*Exercise instructions*
Copy out once more, exactly, the line with "jsem se tedy" and all the lines after it, up to the last line of the data.

Data entries
----

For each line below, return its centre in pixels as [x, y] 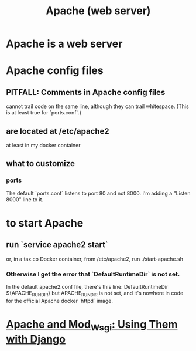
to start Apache [45, 223]
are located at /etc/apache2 [58, 131]
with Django [36, 339]
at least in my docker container [43, 145]
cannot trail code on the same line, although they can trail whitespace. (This [97, 106]
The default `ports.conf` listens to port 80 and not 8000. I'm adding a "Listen [98, 193]
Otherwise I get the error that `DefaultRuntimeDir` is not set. [93, 274]
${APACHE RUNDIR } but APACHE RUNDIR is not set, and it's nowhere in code [95, 293]
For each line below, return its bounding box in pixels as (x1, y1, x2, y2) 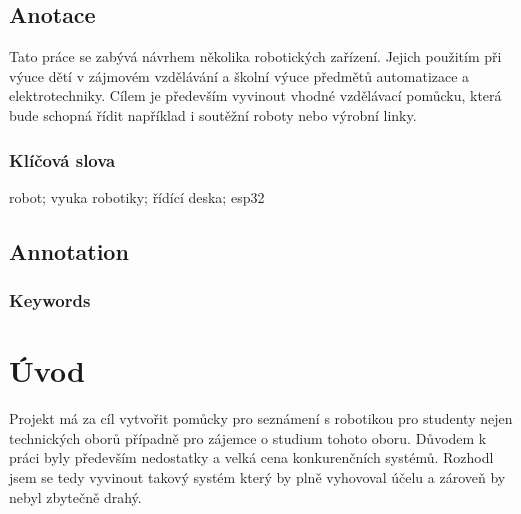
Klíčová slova (9, 147, 116, 172)
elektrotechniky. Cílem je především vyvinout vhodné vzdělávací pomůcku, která (9, 85, 502, 106)
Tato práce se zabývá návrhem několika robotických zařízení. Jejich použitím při (9, 46, 502, 67)
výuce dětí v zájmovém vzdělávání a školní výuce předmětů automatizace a (9, 65, 470, 86)
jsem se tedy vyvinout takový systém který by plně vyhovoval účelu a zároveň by (9, 466, 506, 487)
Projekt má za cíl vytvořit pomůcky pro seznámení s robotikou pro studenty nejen (9, 408, 513, 429)
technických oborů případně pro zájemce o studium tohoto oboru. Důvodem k (9, 427, 487, 448)
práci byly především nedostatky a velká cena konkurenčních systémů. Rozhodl (9, 447, 494, 468)

----

*Answer for this exercise*
jsem se tedy vyvinout takový systém který by plně vyhovoval účelu a zároveň by (9, 466, 506, 487)
Projekt má za cíl vytvořit pomůcky pro seznámení s robotikou pro studenty nejen (9, 408, 513, 429)
technických oborů případně pro zájemce o studium tohoto oboru. Důvodem k (9, 427, 487, 448)
práci byly především nedostatky a velká cena konkurenčních systémů. Rozhodl (9, 447, 494, 468)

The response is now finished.